Offering a much-needed burst of energy to a rather sedate and stuffy back half of the Cannes competition, is the new film from the multi-hyphenated Safdie brothers, Josh (director, co-writer, co-editor) and Benny (director, co-star). Good Time is a tale of one wild night told at a relentless pace, and it doesn’t hang about, compressing a first act’s worth of set-up into a flashy opening title sequence. Two brothers, Connie (Robert Pattinson) and Nick (Ben Safdie), fumble a bank job. Nick is sent to prison while Connie goes on the run, pursued by the cops yet unwilling to leave town without his younger sibling in tow.

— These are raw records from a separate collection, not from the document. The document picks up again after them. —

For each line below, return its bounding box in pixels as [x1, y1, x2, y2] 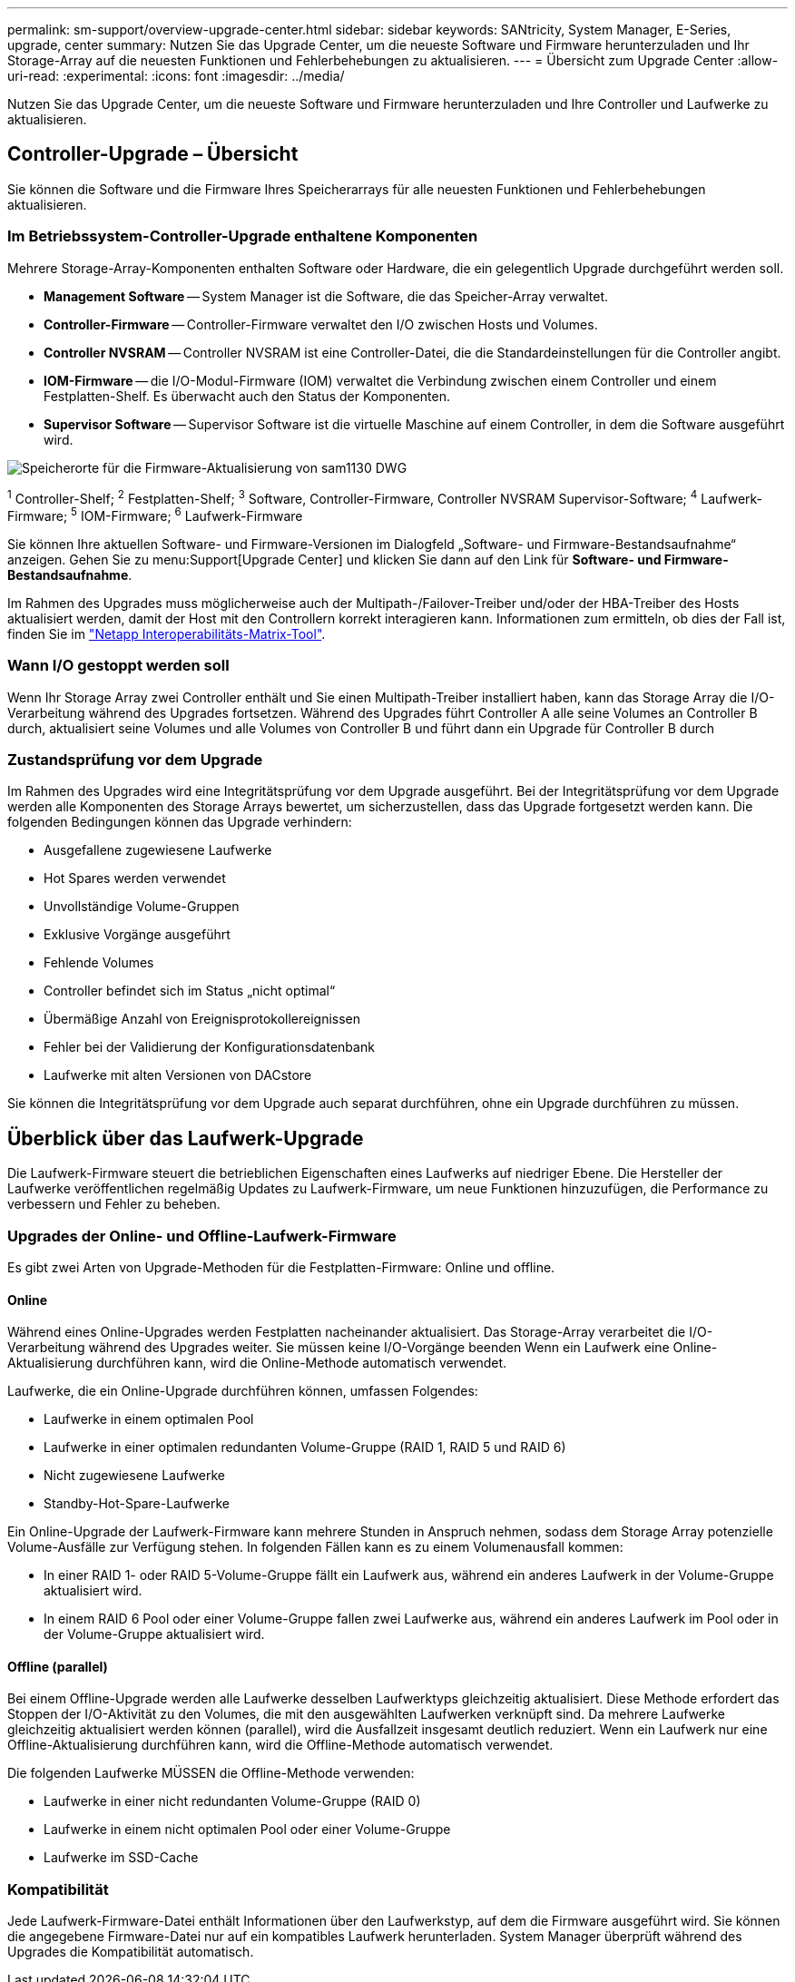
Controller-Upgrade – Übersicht [7, 142, 299, 166]
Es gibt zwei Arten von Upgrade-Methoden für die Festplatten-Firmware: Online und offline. [7, 1260, 555, 1275]
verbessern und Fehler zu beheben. [7, 1196, 221, 1212]
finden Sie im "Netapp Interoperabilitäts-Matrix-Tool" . [7, 625, 326, 642]
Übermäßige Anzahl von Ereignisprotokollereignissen [44, 1011, 361, 1027]
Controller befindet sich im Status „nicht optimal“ [44, 983, 336, 999]
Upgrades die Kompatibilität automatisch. [7, 1944, 254, 1960]
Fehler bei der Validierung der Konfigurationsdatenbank [44, 1039, 375, 1055]
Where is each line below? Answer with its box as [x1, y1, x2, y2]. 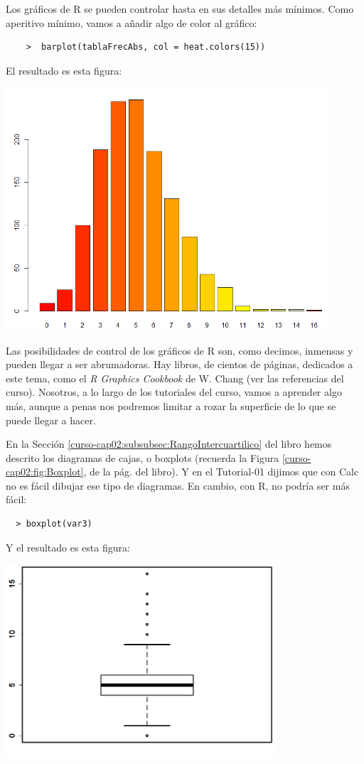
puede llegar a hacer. [6, 412, 96, 427]
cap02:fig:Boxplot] [6, 464, 84, 479]
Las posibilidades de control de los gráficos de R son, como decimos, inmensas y [6, 343, 353, 357]
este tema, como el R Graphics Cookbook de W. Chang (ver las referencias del [6, 370, 344, 385]
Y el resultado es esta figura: [6, 539, 130, 554]
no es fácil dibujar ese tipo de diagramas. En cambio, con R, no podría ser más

Directors Benny Safdie, Josh Safdie
Connie Robert Pattinson
Corey Jennifer Jason Leigh
Dash Barkhad Abdi
Ray Buddy Duress
Nick Benny Safdie
Crystal Taliah Webster
Connie is a creature of instinct, an urban animal whose lack of big-picture thinking pushes him further and further into a chaotic, perilous evening. What starts as a straightforward task – gather $10,000 for his brother’s bail bond – becomes increasingly knotted, even farcical, as he schemes a hospital breakout, sweet-talks his way into an old lady’s home for shelter and ends up searching for a discarded bottle of acid in a darkened amusement park after hours.
Pattinson is playing for keeps, throwing himself into the Safdies’ shabby, stylised spin on street-level realism. Comparisons have been made with Robert De Niro’s star-making role in Mean Streets (Martin Scorsese sits atop the ‘Gratitude’ list in the credits), but where Johnny Boy was an unpredictable firecracker, Pattinson imbues Connie with an enigmatic, desperate, directionless energy. Every conversation is a hustle, every passerby a potential mark, and as the night drags on, one starts to wonder for whom, or for what, Connie is really fighting. His careless, callous behaviour soon starts to resemble a subtle yet blunt comment on white privilege. His aggression is often targeted at black, or immigrant, characters (Barkhad Abdi’s night-shift security guard is particularly abused by character and filmmakers alike). And if it were at all unclear, a blink-and-miss cameo from comic-book character turned alt-right meme Pepe the Frog should bring everything into sharper focus.
If Nicolas Winding Refn’s Drive was a dream-pop take on the crime thriller, in Good Time the Safdies attempt to drag the throwback fetishism back down to earth. The film is primarily shot in handheld close-up, and is expressively lit in strobes, blacklight, electric hues and a fluorescent haze that acts as a halfway house between the heightened and the mundane. One location, as a character handily explains, has no working light fixtures, so the scene plays out in the static glare of a TV set. It’s a contrived approach that in part succeeds in reintroducing a bit of grit to the genre, but it’s only a veneer of realism.
Paradoxically, Good Time is at its best when it lets itself loose. Aside from the work of the Safdies and their lead star, the film’s MVP is Brooklyn-based electronic maestro Oneohtrix Point Never, whose occasionally egregious but wholly exciting soundtrack performs dazzling feats throughout. At times it recalls Tangerine Dream’s landmark score for Michael Mann’s Thief, rearranged and pumped up for an 80s cop show, with squalling lead lines soaring over a bed of arpeggiated, claustrophobic bass stabs. It’s hair-raising and thrilling in a way that the Safdies can’t quite capture. Expect to find this soundtrack, come Good Time’s release later this year, filed next to Drive, Under the Skin and It Follows in every hipster’s vinyl collection.